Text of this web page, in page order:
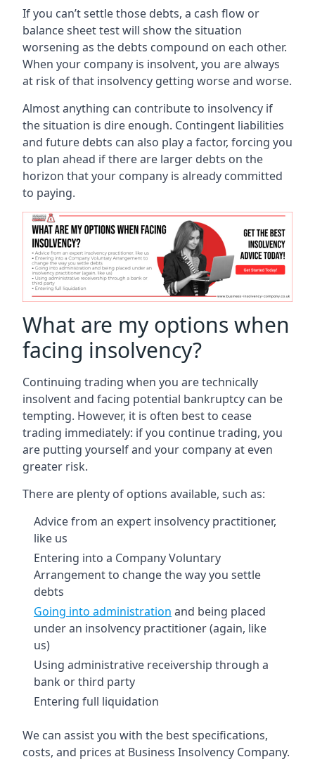
If you can’t settle those debts, a cash flow or
balance sheet test will show the situation
worsening as the debts compound on each other.
When your company is insolvent, you are always
at risk of that insolvency getting worse and worse.
Almost anything can contribute to insolvency if
the situation is dire enough. Contingent liabilities
and future debts can also play a factor, forcing you
to plan ahead if there are larger debts on the
horizon that your company is already committed
to paying.
What are my options when
facing insolvency?
Continuing trading when you are technically
insolvent and facing potential bankruptcy can be
tempting. However, it is often best to cease
trading immediately: if you continue trading, you
are putting yourself and your company at even
greater risk.
There are plenty of options available, such as:
Advice from an expert insolvency practitioner,
like us
Entering into a Company Voluntary
Arrangement to change the way you settle
debts
Going into administration and being placed
under an insolvency practitioner (again, like
us)
Using administrative receivership through a
bank or third party
Entering full liquidation
We can assist you with the best specifications,
costs, and prices at Business Insolvency Company.
══════════════════════════════
◆ What to produce: Omit the pictures, then print the rest of the listing above exactly.

◆ Answer to the problem:
Text of this web page, in page order:
If you can’t settle those debts, a cash flow or
balance sheet test will show the situation
worsening as the debts compound on each other.
When your company is insolvent, you are always
at risk of that insolvency getting worse and worse.
Almost anything can contribute to insolvency if
the situation is dire enough. Contingent liabilities
and future debts can also play a factor, forcing you
to plan ahead if there are larger debts on the
horizon that your company is already committed
to paying.
What are my options when
facing insolvency?
Continuing trading when you are technically
insolvent and facing potential bankruptcy can be
tempting. However, it is often best to cease
trading immediately: if you continue trading, you
are putting yourself and your company at even
greater risk.
There are plenty of options available, such as:
Advice from an expert insolvency practitioner,
like us
Entering into a Company Voluntary
Arrangement to change the way you settle
debts
Going into administration and being placed
under an insolvency practitioner (again, like
us)
Using administrative receivership through a
bank or third party
Entering full liquidation
We can assist you with the best specifications,
costs, and prices at Business Insolvency Company.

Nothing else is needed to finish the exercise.